51. Balancing all these factors together, I have reached the clear conclusion, on the facts of this case, that it is not in the welfare interests of Y or Z for the court to order testing to establish whether they are carrying the gene for HD. The risk, identified in the consensus of opinion amongst professionals working in this field including Professor Patton, of emotional and psychological harm to the boys if one or both of them has the gene, including the risk of separation of the siblings and the damage to their personal autonomy by being deprived of the right, available to all other children, to decide for themselves when they reach adulthood whether or not to undergo the test, outweighs the risk of harm arising from the likelihood that it will be harder (though not, in my judgment, impossible) to find an adoptive placement if genetic testing is not carried out.

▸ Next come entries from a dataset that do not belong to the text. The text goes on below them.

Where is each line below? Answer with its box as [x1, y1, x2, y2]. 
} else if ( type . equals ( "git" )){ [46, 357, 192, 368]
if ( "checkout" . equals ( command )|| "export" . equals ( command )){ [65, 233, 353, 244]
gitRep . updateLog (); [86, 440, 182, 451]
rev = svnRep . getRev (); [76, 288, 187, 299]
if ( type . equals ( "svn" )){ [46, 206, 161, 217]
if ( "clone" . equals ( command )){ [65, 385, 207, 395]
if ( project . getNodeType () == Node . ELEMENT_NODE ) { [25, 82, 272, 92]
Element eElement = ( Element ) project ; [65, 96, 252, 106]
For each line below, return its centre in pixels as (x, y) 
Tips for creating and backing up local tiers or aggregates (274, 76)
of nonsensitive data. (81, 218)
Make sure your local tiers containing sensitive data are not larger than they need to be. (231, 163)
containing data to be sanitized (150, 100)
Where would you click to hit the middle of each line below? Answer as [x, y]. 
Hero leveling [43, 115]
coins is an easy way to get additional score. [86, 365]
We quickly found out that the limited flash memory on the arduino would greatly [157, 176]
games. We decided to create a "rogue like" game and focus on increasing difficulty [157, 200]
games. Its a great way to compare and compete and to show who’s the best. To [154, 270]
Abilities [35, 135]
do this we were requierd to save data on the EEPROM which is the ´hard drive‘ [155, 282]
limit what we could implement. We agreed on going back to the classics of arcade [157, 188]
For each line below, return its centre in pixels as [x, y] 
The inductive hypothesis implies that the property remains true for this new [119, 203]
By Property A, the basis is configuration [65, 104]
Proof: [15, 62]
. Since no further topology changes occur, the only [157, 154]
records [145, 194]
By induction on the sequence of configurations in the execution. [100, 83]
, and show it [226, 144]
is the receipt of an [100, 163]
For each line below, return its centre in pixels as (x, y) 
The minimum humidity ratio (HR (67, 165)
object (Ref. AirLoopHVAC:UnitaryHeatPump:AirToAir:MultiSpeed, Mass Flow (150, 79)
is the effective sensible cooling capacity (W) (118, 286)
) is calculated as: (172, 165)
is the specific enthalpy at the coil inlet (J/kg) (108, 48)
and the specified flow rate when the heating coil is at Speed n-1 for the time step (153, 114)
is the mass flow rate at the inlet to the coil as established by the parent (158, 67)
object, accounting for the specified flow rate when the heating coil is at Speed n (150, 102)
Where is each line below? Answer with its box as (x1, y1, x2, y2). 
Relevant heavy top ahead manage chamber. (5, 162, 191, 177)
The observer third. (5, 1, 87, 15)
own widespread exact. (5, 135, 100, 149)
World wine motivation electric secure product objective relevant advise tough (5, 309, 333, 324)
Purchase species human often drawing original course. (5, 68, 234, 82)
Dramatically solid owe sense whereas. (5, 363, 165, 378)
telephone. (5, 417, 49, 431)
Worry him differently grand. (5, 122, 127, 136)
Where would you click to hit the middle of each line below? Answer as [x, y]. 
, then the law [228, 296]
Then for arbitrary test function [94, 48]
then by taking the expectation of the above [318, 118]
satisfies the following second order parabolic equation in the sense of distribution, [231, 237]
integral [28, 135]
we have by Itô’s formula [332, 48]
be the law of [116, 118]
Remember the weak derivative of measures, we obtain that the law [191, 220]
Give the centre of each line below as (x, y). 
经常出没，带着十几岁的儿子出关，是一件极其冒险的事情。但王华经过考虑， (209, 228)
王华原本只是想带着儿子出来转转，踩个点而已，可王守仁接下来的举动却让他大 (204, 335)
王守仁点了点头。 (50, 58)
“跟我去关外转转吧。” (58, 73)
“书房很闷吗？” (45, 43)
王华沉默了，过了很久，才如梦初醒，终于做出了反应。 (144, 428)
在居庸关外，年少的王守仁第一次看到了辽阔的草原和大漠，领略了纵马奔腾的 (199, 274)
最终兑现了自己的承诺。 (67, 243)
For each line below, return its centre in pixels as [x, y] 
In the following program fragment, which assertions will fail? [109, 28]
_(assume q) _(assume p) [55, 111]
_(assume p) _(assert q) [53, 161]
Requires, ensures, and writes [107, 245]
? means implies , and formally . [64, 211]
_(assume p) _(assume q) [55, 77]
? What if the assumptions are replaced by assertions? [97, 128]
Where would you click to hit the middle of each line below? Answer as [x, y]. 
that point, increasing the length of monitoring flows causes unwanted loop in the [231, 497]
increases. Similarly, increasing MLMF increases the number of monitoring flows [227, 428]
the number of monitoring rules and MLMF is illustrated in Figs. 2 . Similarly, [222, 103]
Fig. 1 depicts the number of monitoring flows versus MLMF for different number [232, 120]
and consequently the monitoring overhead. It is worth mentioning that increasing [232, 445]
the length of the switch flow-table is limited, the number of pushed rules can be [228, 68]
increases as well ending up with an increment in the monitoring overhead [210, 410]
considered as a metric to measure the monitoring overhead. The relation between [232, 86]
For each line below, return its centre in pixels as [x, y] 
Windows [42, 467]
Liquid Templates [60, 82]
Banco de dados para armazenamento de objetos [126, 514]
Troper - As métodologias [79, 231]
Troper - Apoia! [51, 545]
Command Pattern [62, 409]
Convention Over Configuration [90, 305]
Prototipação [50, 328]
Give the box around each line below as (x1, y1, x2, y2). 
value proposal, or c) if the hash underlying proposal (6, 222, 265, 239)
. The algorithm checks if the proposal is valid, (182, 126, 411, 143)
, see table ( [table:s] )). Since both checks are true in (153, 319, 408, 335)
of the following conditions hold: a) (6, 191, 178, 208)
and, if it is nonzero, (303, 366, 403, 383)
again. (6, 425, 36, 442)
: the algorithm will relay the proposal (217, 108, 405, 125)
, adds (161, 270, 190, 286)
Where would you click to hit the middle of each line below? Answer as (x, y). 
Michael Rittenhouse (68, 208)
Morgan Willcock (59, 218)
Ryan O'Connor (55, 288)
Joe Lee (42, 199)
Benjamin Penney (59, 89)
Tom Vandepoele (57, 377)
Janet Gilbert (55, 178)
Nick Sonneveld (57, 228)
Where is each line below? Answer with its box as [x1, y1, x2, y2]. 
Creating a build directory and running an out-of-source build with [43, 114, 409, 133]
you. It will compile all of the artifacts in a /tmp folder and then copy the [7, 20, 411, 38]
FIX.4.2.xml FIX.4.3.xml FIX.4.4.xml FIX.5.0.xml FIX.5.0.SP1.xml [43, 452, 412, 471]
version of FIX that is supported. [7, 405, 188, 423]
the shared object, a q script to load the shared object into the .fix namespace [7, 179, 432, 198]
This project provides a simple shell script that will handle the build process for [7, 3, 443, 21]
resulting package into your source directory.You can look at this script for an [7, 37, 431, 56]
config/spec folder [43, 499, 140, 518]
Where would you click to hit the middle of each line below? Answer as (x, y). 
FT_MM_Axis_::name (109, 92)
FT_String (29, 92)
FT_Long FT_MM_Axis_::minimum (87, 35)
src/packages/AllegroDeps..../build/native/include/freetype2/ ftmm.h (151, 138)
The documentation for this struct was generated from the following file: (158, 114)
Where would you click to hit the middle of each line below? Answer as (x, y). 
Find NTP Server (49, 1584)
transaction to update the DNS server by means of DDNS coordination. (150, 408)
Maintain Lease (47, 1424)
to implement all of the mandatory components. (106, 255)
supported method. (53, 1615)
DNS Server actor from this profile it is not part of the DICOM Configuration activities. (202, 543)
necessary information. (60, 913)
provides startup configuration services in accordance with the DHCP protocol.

Of course, what the Court was dealing with here was a condition for which a reliable test exists, and the illness/disease being asymptomatic during childhood, AND of course, the illness/disease had no prospect of being passed on other than in a hereditary way. It would be, I suggest, less easy to predict the outcome where a parent in such a case posits the suggestion that they are, say HIV positive. One could argue again, that the young person has the RIGHT NOT TO KNOW and to be able to decide whether or not to be tested when they are old enough, but there might be medical treatment or interventions, or sensible precautions that ought to be taken. That seems to me to be potentially more finely balanced than this one was. Nonetheless, this case seems to me a very good starting point for any debate about testing children for serious illnesses.